Over time, the value we get from a piece of software generally increases. The software matures. There are more features and, hopefully, fewer bugs. More importantly, we simply use it better. It’s fully deployed. We’ve figured out where and why to use it in our organization. Once we’ve been in production for a couple of years, it’s like any other relationship. We may look wistfully at some green grass on the other side of the fence every now and then, but we’re happy with the devil we know.
Not so for security software. We often buy a point product that addresses a specific threat that we’re concerned about. After a few months of shopping we find exactly the thing we’re looking for. We test it and it’s perfect. It absolutely lowers our exposure against the threat. We deploy it and other than some bugs and deployment challenges, it’s great. But then something happens. Unlike other forms of software, security software doesn’t get better with age. It’s not wine, it’s vinegar.
The software hasn’t changed; it’s the world around it. Hackers are in the business of finding a way around your defenses. Put up a fence, they dig under it. Dig a moat, they build a raft. It’s a cat and mouse effect.
I’ve had customers ask me, “Can you do me a favor? This great thing you just sold me, can you stop selling it? Once everyone has it, it’ll be useless.”
The issue is very clear with signature-based security today. Once there’s a signature, the hackers obfuscate the attack and move on, thus making a new signature. Signature-based defenses find themselves crushed between two market forces. One, there are so many new attacks that maintaining signature databases becomes a more expensive process with each passing day. Two, signatures are less and less useful as hackers simply make new ones up. Net, these products are charging more to deliver less.
This is all well and good as observations go, but what do we do about it? Unfortunately, from a tactical perspective, not much. When you find yourself in a war of escalation with an adversary, it’s challenging. They bring a knife. You bring a knife. They show up with a gun, you get a gun. Bazooka’s today? All righty then, bazookas it is. Certainly not the best long-term strategy, but there’s no sense bringing a knife to a bazooka fight.

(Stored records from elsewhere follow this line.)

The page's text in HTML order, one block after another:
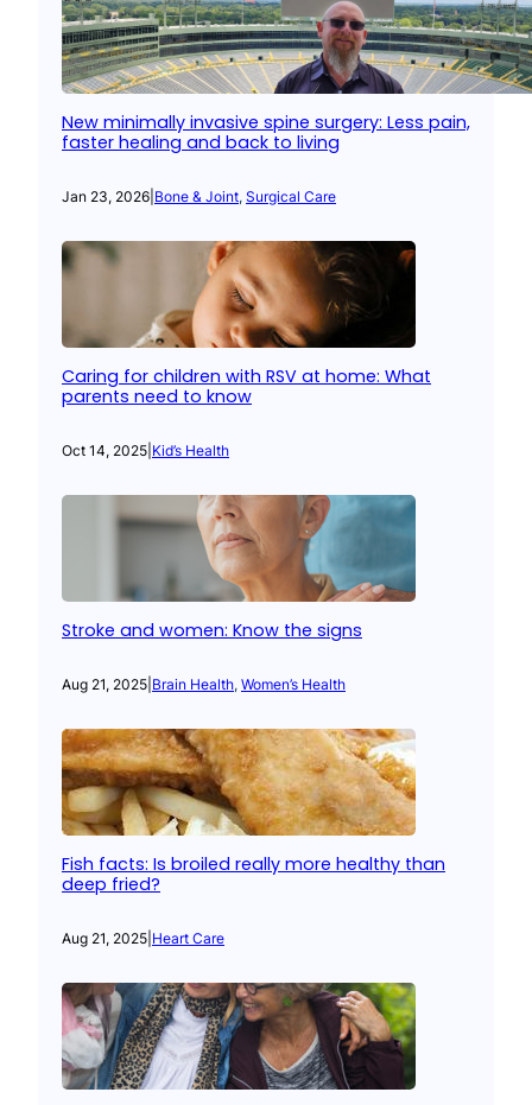
New minimally invasive spine surgery: Less pain,
faster healing and back to living
Jan 23, 2026 Bone & Joint, Surgical Care
Caring for children with RSV at home: What
parents need to know
Oct 14, 2025 Kid’s Health
Stroke and women: Know the signs
Aug 21, 2025 Brain Health, Women’s Health
Fish facts: Is broiled really more healthy than
deep fried?
Aug 21, 2025 Heart Care

On many levels, we’re best served staying agile, and bringing the best defenses to bear as fast as we can. Let’s get our bazookas ready before the bad guys show up with them.

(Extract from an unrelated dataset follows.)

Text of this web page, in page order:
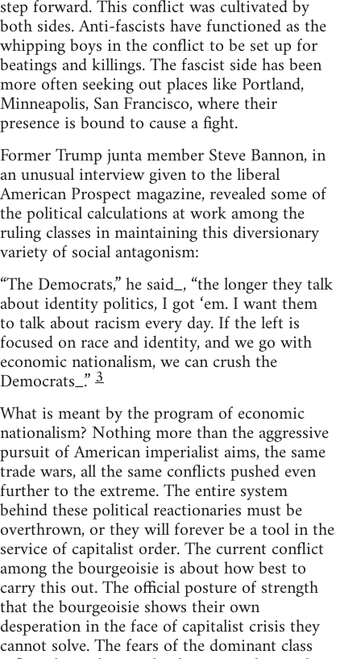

Knowing that it’s a war of escalation can help us make better strategic decisions though. As we evaluate each new defense, it pays to consider the potential longevity of the tool. Some tools, like patch management, provide good long-term value. They solve a fundamental problem that won’t go away soon. Other tools are purpose built to stop a specific attack. These will likely be less useful over time.
Let’s compare three strategies:
1. Aggressive - Buy cutting edge tools as soon as they are available.
Well covered against new attacks, but it’s expensive, both in dollars and the operational costs of deploying new technologies constantly.
2. Conservative - Focus on fundamentals like patch management but stay away from cutting edge products.
Inexpensive, but vulnerable to new attack vectors.
3. Slow Follower - Wait until new technologies are out for a year or two and prove themselves.
This is mostly downside to me. You’re still buying the same tools, so you’re spending the same amount in the end as the aggressive strategy. You’re just buying them later in their lifecycle, so they’re inherently less useful. And you’re exposed to the attack vector during your lag period, which is probably during the height of its popularity with hackers.
Obviously, no company’s strategy can be summed up in one word. My recommendation is to start with fundamentals and always look first to solutions that will still be useful in years to come. Make decisions on cutting edge products sparingly but be prepared to do it early to get the best value.